YOUR ASSIGNMENT
Instruction for the data below: set down exactly the lines from the line with "state of a Python" to the line with "The resulting type", inclusive, and no others.

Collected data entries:
________________________________________
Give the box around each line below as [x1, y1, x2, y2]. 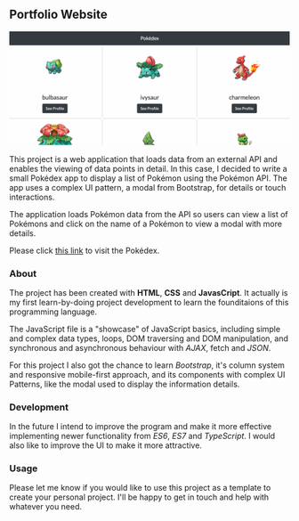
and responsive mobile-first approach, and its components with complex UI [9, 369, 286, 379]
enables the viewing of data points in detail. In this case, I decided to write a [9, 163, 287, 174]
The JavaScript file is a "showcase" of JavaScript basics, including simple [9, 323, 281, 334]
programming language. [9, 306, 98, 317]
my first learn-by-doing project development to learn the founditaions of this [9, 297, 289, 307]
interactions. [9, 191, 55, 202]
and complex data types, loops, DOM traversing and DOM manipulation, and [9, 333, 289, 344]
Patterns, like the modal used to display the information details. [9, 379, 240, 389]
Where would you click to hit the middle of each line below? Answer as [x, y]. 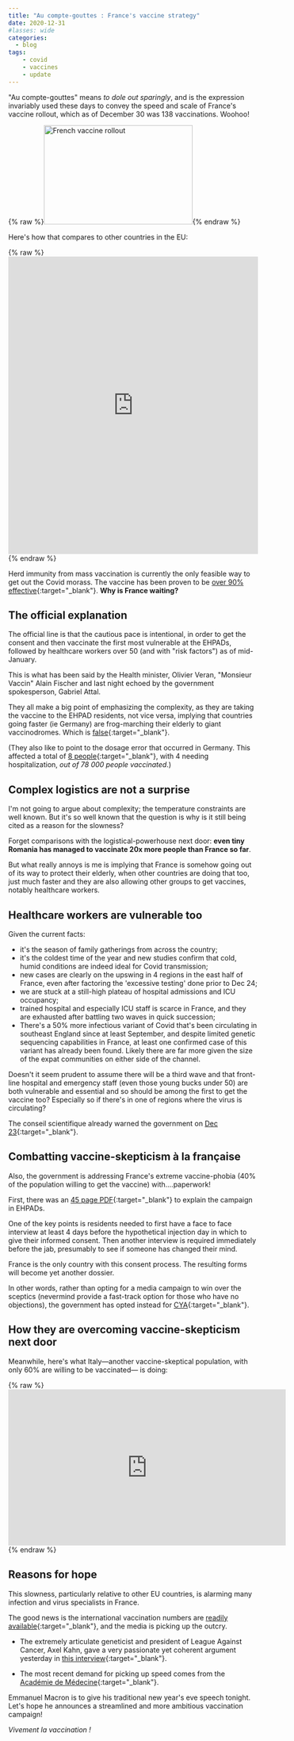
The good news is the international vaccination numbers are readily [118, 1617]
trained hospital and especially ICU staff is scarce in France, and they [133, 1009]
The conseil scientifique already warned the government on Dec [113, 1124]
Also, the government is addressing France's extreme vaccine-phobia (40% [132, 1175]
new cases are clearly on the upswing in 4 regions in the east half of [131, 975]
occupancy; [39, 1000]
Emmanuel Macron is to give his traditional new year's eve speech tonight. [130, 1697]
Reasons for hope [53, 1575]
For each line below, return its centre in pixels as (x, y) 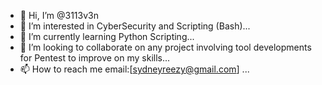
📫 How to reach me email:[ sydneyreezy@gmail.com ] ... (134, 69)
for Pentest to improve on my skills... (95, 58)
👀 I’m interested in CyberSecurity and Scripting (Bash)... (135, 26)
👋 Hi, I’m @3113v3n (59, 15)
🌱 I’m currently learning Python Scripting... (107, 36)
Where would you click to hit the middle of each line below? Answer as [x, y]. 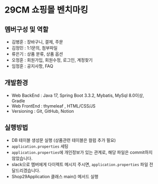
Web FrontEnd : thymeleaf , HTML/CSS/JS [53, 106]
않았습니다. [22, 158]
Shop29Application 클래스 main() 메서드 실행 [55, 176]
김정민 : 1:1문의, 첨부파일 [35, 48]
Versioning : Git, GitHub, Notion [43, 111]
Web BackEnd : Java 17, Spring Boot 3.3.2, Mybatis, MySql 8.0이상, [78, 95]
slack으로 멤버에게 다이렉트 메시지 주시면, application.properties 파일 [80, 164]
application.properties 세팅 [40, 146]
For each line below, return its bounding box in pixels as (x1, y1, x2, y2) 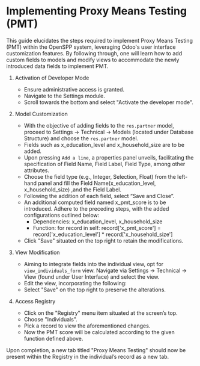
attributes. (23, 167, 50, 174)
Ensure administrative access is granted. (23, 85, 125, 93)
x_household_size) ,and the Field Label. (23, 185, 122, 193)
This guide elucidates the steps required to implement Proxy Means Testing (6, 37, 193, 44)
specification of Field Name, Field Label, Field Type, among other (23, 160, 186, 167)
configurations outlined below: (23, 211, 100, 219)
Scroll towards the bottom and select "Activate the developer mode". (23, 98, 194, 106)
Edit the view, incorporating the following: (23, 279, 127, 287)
________________________________________
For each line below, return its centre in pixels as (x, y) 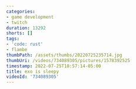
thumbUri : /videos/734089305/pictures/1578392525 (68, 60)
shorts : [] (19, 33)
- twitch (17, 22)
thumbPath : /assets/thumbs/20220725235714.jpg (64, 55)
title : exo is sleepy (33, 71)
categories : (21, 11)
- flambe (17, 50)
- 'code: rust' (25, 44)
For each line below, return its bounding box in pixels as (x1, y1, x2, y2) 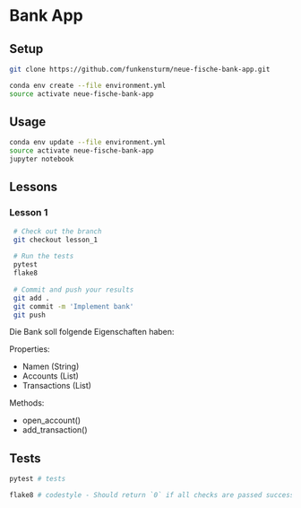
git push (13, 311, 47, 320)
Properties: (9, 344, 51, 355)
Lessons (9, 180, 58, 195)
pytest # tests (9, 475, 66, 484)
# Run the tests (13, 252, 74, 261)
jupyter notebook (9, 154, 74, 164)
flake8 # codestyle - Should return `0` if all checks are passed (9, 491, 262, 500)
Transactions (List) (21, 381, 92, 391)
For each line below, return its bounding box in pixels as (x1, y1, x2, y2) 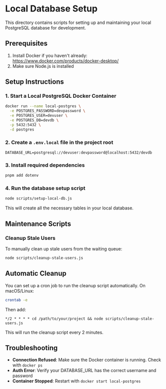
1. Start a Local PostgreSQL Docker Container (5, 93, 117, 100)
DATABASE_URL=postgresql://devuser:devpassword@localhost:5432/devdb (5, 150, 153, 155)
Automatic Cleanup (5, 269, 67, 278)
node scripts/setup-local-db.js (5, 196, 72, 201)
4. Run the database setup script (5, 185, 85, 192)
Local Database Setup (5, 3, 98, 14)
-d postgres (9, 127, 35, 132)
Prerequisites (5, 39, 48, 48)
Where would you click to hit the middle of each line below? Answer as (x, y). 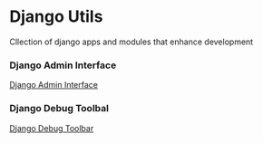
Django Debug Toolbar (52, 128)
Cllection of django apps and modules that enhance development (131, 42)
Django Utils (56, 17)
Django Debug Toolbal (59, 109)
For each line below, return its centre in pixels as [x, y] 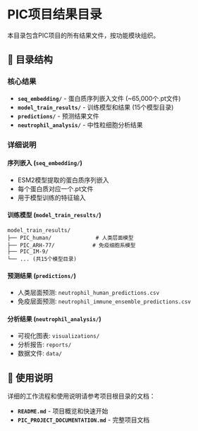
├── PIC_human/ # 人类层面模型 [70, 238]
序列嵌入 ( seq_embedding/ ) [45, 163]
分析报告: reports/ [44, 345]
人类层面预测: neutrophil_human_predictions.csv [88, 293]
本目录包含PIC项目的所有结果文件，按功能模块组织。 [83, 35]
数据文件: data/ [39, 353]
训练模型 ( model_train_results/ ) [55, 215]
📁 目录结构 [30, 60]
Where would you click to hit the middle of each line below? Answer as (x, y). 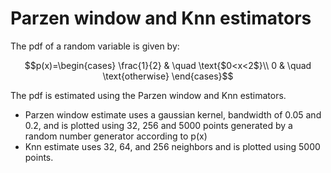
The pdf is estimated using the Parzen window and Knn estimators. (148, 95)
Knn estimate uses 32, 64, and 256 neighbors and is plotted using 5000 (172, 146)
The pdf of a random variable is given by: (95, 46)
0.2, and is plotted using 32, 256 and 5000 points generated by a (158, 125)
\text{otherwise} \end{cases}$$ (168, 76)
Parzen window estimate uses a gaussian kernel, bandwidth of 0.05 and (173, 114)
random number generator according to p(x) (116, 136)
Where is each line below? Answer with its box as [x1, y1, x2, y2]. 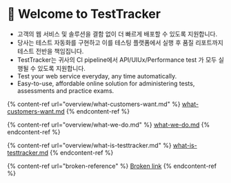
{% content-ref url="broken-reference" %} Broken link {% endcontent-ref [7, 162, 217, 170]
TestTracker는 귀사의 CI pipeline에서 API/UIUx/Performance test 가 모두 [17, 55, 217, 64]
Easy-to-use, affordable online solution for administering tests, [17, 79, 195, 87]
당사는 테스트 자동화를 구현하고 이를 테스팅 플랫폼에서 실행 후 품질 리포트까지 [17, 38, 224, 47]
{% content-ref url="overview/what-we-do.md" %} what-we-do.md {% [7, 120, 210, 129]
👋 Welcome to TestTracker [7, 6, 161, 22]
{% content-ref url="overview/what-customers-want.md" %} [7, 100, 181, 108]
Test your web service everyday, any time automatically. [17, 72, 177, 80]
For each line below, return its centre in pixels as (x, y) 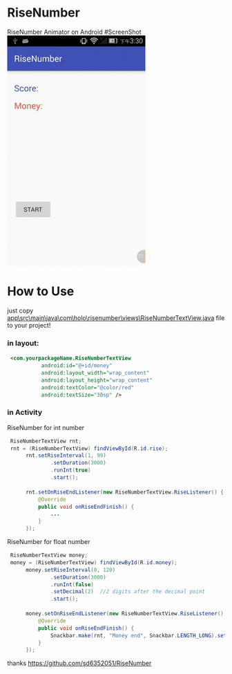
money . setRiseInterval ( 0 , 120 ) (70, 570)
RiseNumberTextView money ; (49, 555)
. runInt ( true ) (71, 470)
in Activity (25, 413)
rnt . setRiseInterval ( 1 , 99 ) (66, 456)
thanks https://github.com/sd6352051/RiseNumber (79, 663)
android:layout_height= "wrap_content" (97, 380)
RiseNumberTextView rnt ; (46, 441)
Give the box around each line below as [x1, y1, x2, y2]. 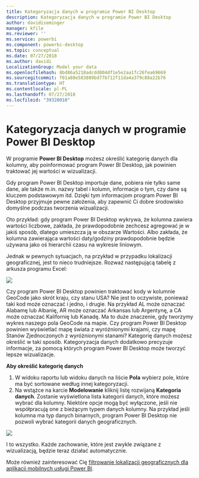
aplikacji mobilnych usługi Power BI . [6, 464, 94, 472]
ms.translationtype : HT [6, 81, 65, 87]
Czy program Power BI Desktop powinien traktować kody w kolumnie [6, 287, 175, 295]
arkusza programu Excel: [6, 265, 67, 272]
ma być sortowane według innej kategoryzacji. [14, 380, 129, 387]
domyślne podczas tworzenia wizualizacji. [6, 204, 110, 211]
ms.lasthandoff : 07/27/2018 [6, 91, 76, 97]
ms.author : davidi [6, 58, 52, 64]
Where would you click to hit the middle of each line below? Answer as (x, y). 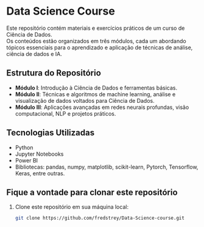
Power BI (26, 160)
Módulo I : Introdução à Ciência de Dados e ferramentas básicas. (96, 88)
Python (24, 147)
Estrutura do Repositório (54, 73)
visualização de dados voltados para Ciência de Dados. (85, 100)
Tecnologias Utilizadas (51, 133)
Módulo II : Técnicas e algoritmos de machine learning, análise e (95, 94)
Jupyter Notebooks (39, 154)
________________________________________
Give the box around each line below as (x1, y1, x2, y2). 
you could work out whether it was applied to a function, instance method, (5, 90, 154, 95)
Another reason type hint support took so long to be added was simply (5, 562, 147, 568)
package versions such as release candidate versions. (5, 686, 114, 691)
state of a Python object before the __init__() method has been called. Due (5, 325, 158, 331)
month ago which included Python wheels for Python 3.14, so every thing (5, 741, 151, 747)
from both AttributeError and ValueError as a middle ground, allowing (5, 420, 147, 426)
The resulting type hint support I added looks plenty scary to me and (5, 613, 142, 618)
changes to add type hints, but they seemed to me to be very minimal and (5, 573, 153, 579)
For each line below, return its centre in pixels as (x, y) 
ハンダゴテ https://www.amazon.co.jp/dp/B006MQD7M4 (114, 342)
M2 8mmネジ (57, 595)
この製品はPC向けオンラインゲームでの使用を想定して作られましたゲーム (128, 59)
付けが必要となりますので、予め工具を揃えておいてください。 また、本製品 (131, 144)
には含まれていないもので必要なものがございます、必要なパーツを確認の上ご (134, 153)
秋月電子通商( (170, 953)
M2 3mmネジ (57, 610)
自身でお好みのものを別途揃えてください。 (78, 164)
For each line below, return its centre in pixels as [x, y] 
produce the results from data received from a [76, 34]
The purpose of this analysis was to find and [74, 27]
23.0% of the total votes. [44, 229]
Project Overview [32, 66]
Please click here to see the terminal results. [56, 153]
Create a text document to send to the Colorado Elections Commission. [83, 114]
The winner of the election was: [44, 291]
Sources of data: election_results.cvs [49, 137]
________________________________________
EXERCISE SOLUTION
state of a Python object before the __init__() method has been called. Due (5, 325, 158, 331)
month ago which included Python wheels for Python 3.14, so every thing (5, 741, 151, 747)
from both AttributeError and ValueError as a middle ground, allowing (5, 420, 147, 426)
The resulting type hint support I added looks plenty scary to me and (5, 613, 142, 618)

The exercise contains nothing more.